"Oblivion" is a song by English rock band Terrorvision. Written by the band and produced by Gil Norton, the song was included as the second track on the band's second studio album, How to Make Friends and Influence People (1994). Like most Terrorvision songs, "Oblivion" contains political themes, but according to bass player Leigh Marklew, the messages were not taken seriously because of the song's doo-wop chorus. Released as the album's first single on  28 March 1994, the song peaked at number 21 on the UK Singles Chart and number 65 in Australia.

Release and reception
On 28 March 1994, "Oblivion" was issued as the lead single from How to Make Friends and Influence People. When the album was released on 18 April 1994, "Oblivion" appeared as the second track. According to AllMusic reviewer Leslie Mathew, the song is a satirical critique on "squatter hippies". Upon the single's release, Music & Media magazine likened the song to the Smithereens' "Top of the Pops" (1991) and called it "hard-to-forget" with "instant 'got-ya' quality". Danny Martin of WhatCulture praised the song's chorus, referring to it as "singalong perfection", as well as Tony Wright's vocals, calling them a "perfect vessel" for the track's offbeat lyrics.

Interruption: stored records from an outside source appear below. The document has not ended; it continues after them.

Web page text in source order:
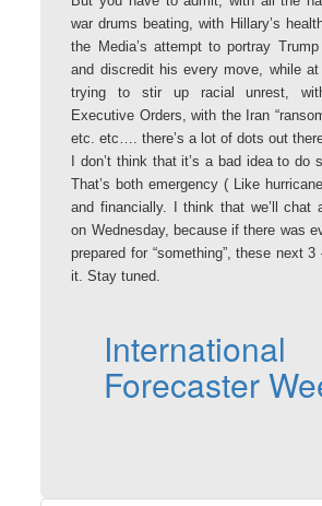
war drums beating, with Hillary’s
the Media’s attempt to portray
and discredit his every move, while
trying to stir up racial unrest,
Executive Orders, with the Iran
etc. etc…. there’s a lot of dots out
I don’t think that it’s a bad idea to do
That’s both emergency ( Like
and financially. I think that we’ll chat
on Wednesday, because if there was
prepared for “something”, these next
it. Stay tuned.
International
Forecaster
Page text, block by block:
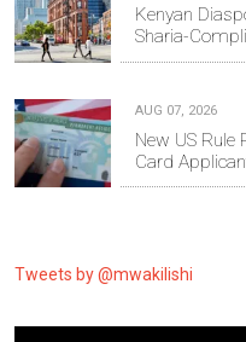
Kenyan
Sharia-
AUG 07, 2026
New US Rule
Card
Tweets by @mwakilishi
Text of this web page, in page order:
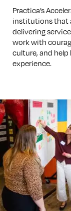
Practica’s
institutions that
delivering
work with
culture, and
experience.
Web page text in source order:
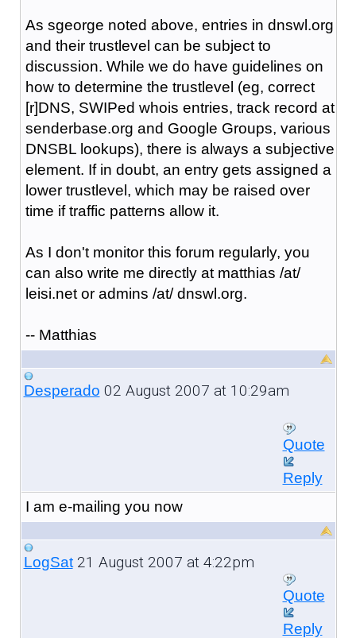
As sgeorge noted above, entries in dnswl.org
and their trustlevel can be subject to
discussion. While we do have guidelines on
how to determine the trustlevel (eg, correct
[r]DNS, SWIPed whois entries, track record at
senderbase.org and Google Groups, various
DNSBL lookups), there is always a subjective
element. If in doubt, an entry gets assigned a
lower trustlevel, which may be raised over
time if traffic patterns allow it.
As I don't monitor this forum regularly, you
can also write me directly at matthias /at/
leisi.net or admins /at/ dnswl.org.
-- Matthias
Desperado 02 August 2007 at 10:29am
Quote
Reply
I am e-mailing you now
LogSat21 August 2007 at 4:22pm
Quote
Reply
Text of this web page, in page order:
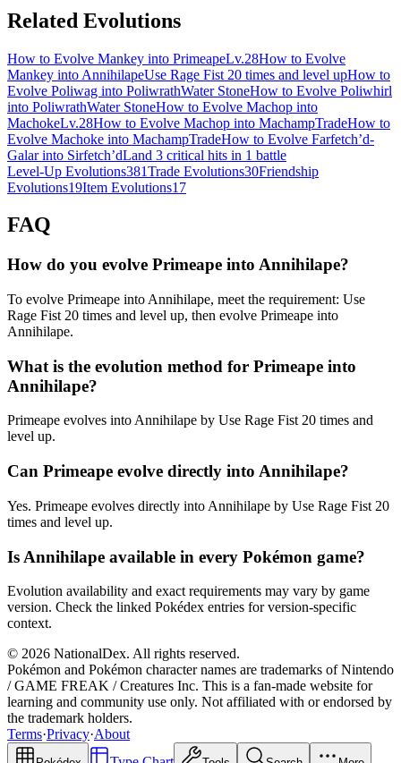
Related Evolutions
How to Evolve Mankey into PrimeapeLv.28How to Evolve
Mankey into AnnihilapeUse Rage Fist 20 times and level upHow to
Evolve Poliwag into PoliwrathWater StoneHow to Evolve Poliwhirl
into PoliwrathWater StoneHow to Evolve Machop into
MachokeLv.28How to Evolve Machop into MachampTradeHow to
Evolve Machoke into MachampTradeHow to Evolve Farfetch’d-
Galar into Sirfetch’dLand 3 critical hits in 1 battle
Level-Up Evolutions381Trade Evolutions30Friendship
Evolutions19Item Evolutions17
FAQ
How do you evolve Primeape into Annihilape?
To evolve Primeape into Annihilape, meet the requirement: Use
Rage Fist 20 times and level up, then evolve Primeape into
Annihilape.
What is the evolution method for Primeape into
Annihilape?
Primeape evolves into Annihilape by Use Rage Fist 20 times and
level up.
Can Primeape evolve directly into Annihilape?
Yes. Primeape evolves directly into Annihilape by Use Rage Fist 20
times and level up.
Is Annihilape available in every Pokémon game?
Evolution availability and exact requirements may vary by game
version. Check the linked Pokédex entries for version-specific
context.
© 2026 NationalDex. All rights reserved.
Pokémon and Pokémon character names are trademarks of Nintendo
/ GAME FREAK / Creatures Inc. This is a fan-made website for
learning and community use only. Not affiliated with or endorsed by
the trademark holders.
Terms·Privacy·About
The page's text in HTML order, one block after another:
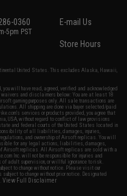
0360
5pm PST
E-mail Us
Store Hours
United States. This excludes Alaska, Hawaii,
will have read, agreed, verified and acknowledged
waivers and disclaimers below: You are at least 18
gaming purposes only. All sale transactions are
All shipping are done via buyer selected/paid
services or products provided, you agree that
USA, without regard to conflict of law provisions
and federal courts of the United States located in
of all liabilities, damages, injuries,
and ownership of Airsoft replicas. You will
for any legal actions, liabilities, damages,
of Airsoft replicas. All Airsoft replicas are sold with a
Inc. will not be responsible for injuries and
of adult supervision, or willful ignorance to risk.
to change without notice. Please visit our
to change without prior notice. Designated
View Full Disclaimer
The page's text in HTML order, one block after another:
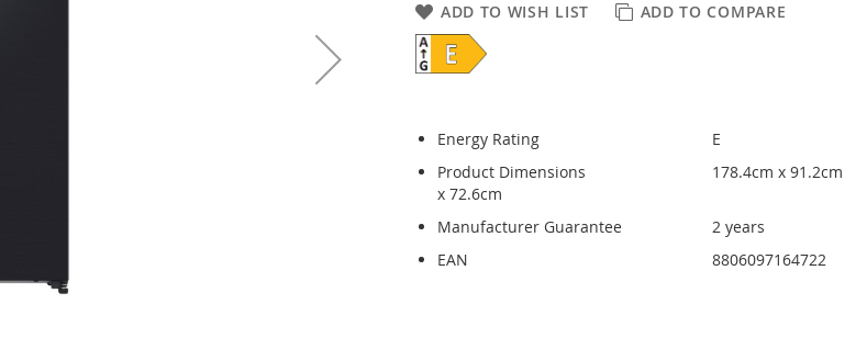
ADD TO WISH LIST ADD TO COMPARE
Energy Rating
E
Product Dimensions
178.4cm x 91.2cm
x 72.6cm
Manufacturer Guarantee
2 years
EAN
8806097164722
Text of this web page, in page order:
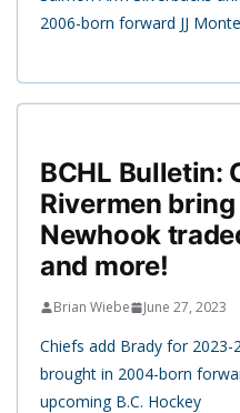
2006-born forward JJ
BCHL Bulletin:
Rivermen
Newhook
and more!
Brian Wiebe June 27, 2023
Chiefs add Brady for 2023-
brought in 2004-born
upcoming B.C. Hockey
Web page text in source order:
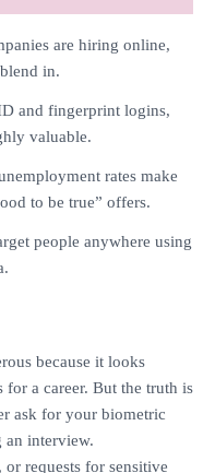
are hiring online,
in.
and fingerprint logins,
valuable.
rates make
to be true” offers.
people anywhere using
because it looks
a career. But the truth is
ask for your biometric
an interview.
requests for sensitive
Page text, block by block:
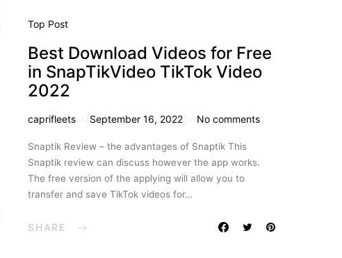
Top Post
Best Download Videos for Free
in SnapTikVideo TikTok Video
2022
caprifleets September 16, 2022 No comments
Snaptik Review – the advantages of Snaptik This
Snaptik review can discuss however the app works.
The free version of the applying will allow you to
transfer and save TikTok videos for…
SHARE
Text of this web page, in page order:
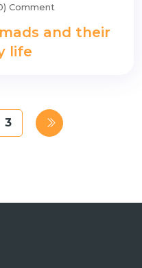
Comment
and their
life
3
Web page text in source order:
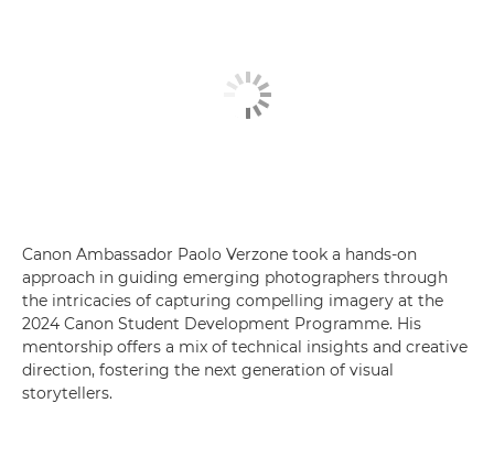
Canon Ambassador Paolo Verzone took a hands-on
approach in guiding emerging photographers through
the intricacies of capturing compelling imagery at the
2024 Canon Student Development Programme. His
mentorship offers a mix of technical insights and creative
direction, fostering the next generation of visual
storytellers.
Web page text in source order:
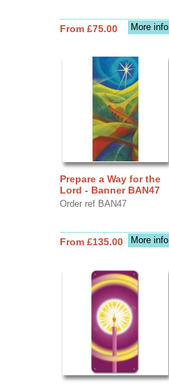
More info
From £75.00
Prepare a Way for the
Lord - Banner BAN47
Order ref BAN47
More info
From £135.00
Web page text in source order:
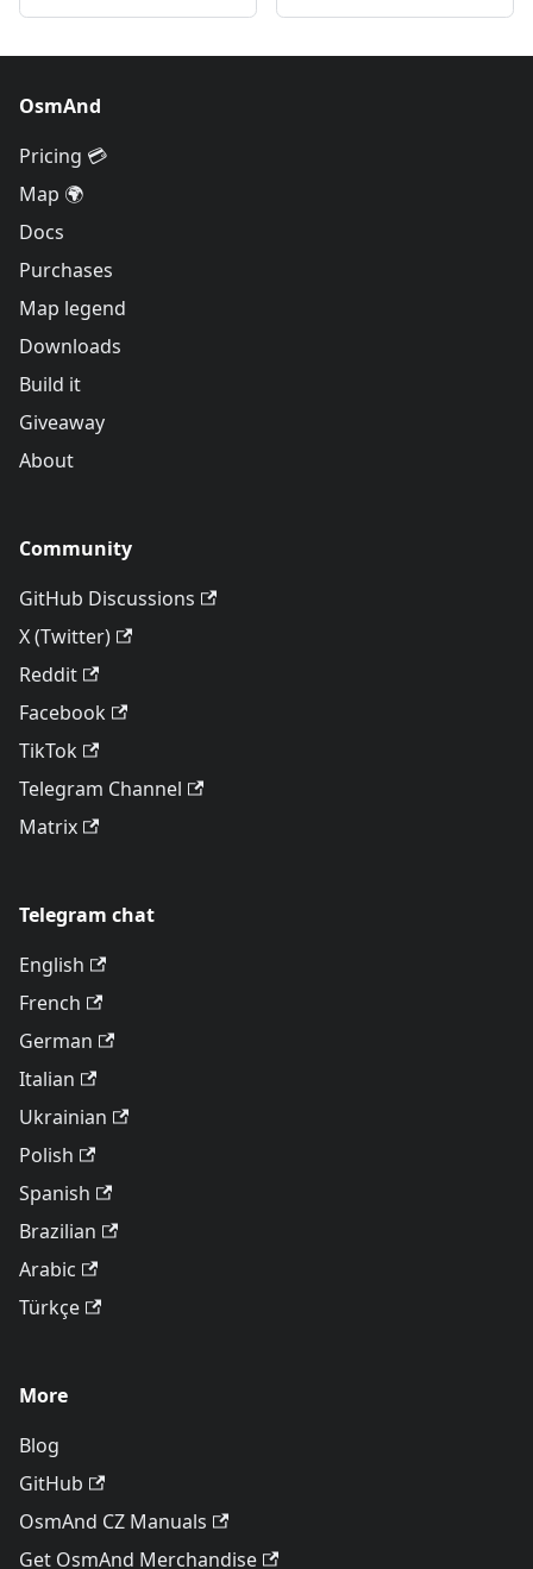
OsmAnd
Pricing 💳
Map 🌍
Docs
Purchases
Map legend
Downloads
Build it
Giveaway
About
Community
GitHub Discussions
X (Twitter)
Reddit
Facebook
TikTok
Telegram Channel
Matrix
Telegram chat
English
French
German
Italian
Ukrainian
Polish
Spanish
Brazilian
Arabic
Türkçe
More
Blog
GitHub
OsmAnd CZ Manuals
Get OsmAnd Merchandise
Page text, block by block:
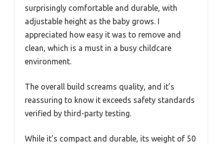
surprisingly comfortable and durable, with
adjustable height as the baby grows. I
appreciated how easy it was to remove and
clean, which is a must in a busy childcare
environment.
The overall build screams quality, and it’s
reassuring to know it exceeds safety standards
verified by third-party testing.
While it’s compact and durable, its weight of 50
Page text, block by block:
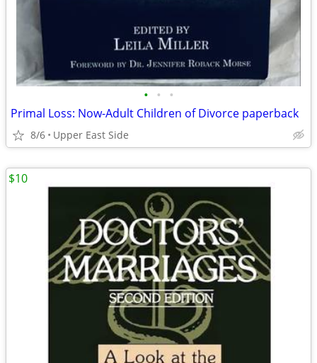
• • •
Primal Loss: Now-Adult Children of Divorce paperback
8/6 Upper East Side
$10
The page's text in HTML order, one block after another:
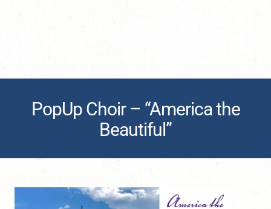
PopUp Choir – “America the
Beautiful”
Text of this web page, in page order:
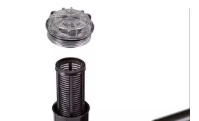
to the list of technologies used.
Powered byUsercentrics Consent
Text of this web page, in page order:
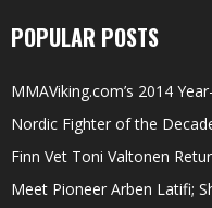
POPULAR POSTS
MMAViking.com’s 2014
Nordic Fighter of the
Finn Vet Toni Valtonen
Meet Pioneer Arben Latifi;
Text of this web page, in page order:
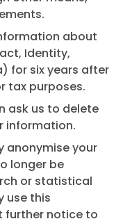
about
Identity,
for six years after
tax purposes.
ask us to delete
information.
anonymise your
longer be
or statistical
use this
further notice to
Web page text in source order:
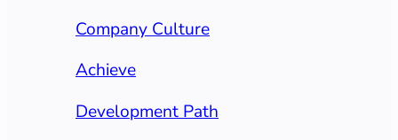
Company Culture
Achieve
Development Path
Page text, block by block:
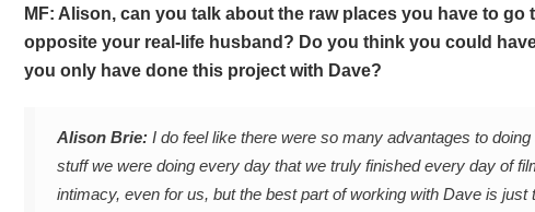
MF: Alison, can you talk about the raw places you have to
opposite your real-life husband? Do you think you could
you only have done this project with Dave?
Alison Brie: I do feel like there were so many advantages to
stuff we were doing every day that we truly finished every day of
intimacy, even for us, but the best part of working with Dave is
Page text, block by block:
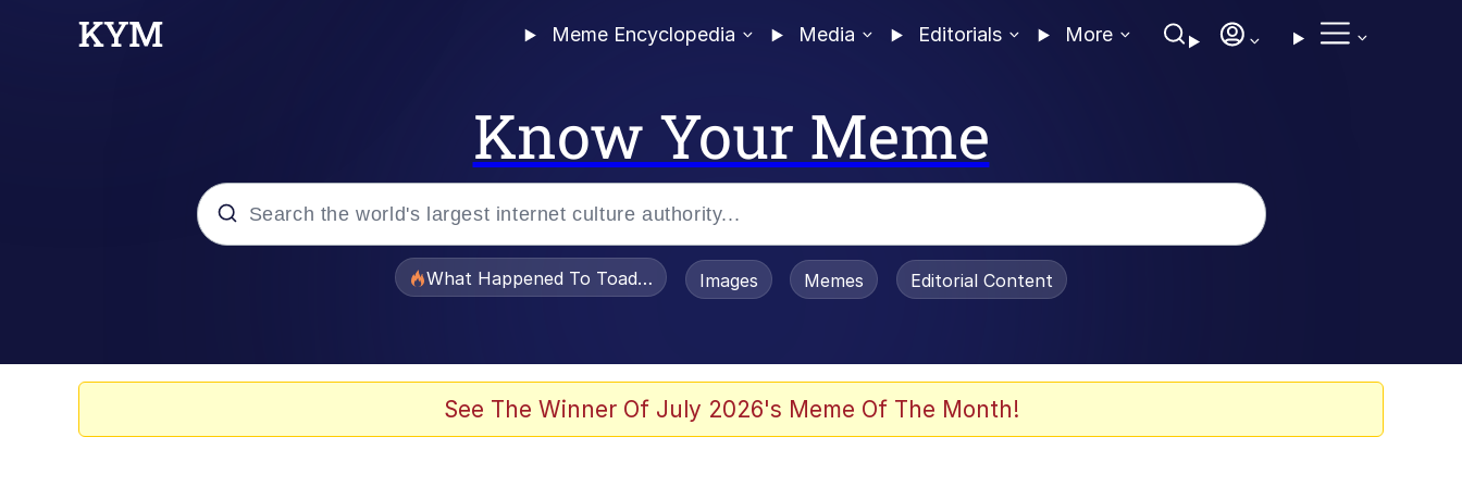
Meme Encyclopedia Media Editorials More
Know Your Meme
What Happened To Toadsworth / Toadsworth Is Dead
Images Memes Editorial Content
See The Winner Of July 2026's Meme Of The Month!
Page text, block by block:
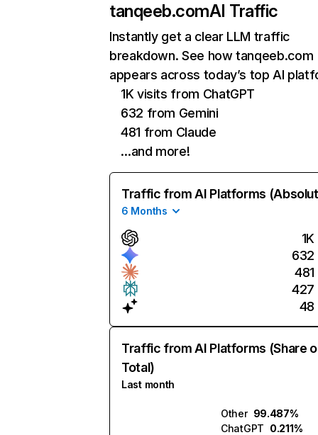
tanqeeb.comAI Traffic
Instantly get a clear LLM traffic
breakdown. See how tanqeeb.com
appears across today’s top AI
1K visits from ChatGPT
632 from Gemini
481 from Claude
…and more!
Traffic from AI Platforms
6 Months
1K
632
481
427
48
Traffic from AI Platforms (Share
Total)
Last month
Other 99.487%
ChatGPT 0.211%

On 3 April 1994, the single debuted at number 47 on the UK Singles Chart. The following week, it rose to its highest position of number 21, becoming Terrorvision's highest-charting single in the UK until February 1996, when "Perseverance" reached number five. "Oblivion" spent six weeks on the UK Singles Chart and is the band's second-longest-charting single in the UK, after 1999's "Tequila". Its British sales registered on the Eurochart Hot 100, peaking at number 72 on the issue dated 30 April 1994. In Australia, "Oblivion" is Terrorvision's only song to enter the top 100 of the ARIA Singles Chart, reaching number 65 in mid-1994.

Track listings

UK CD1
 "Oblivion"
 "The Model" (with Die Cheerleader)
 "Remember Zelda"

UK CD2 and Australian CD single
 "Oblivion"
 "Problem Solved" (by Die Cheerleader)
 "What Do You Do That For?"
 "Oblivion" (demo)

UK 7-inch single
A. "Oblivion"
B. "What Do You Do That For?"

UK 12-inch single
A1. "Oblivion"
A2. "The Model" (with Die Cheerleader)
B1. "Remember Zelda"
B2. "Problem Solved" (by Die Cheerleader)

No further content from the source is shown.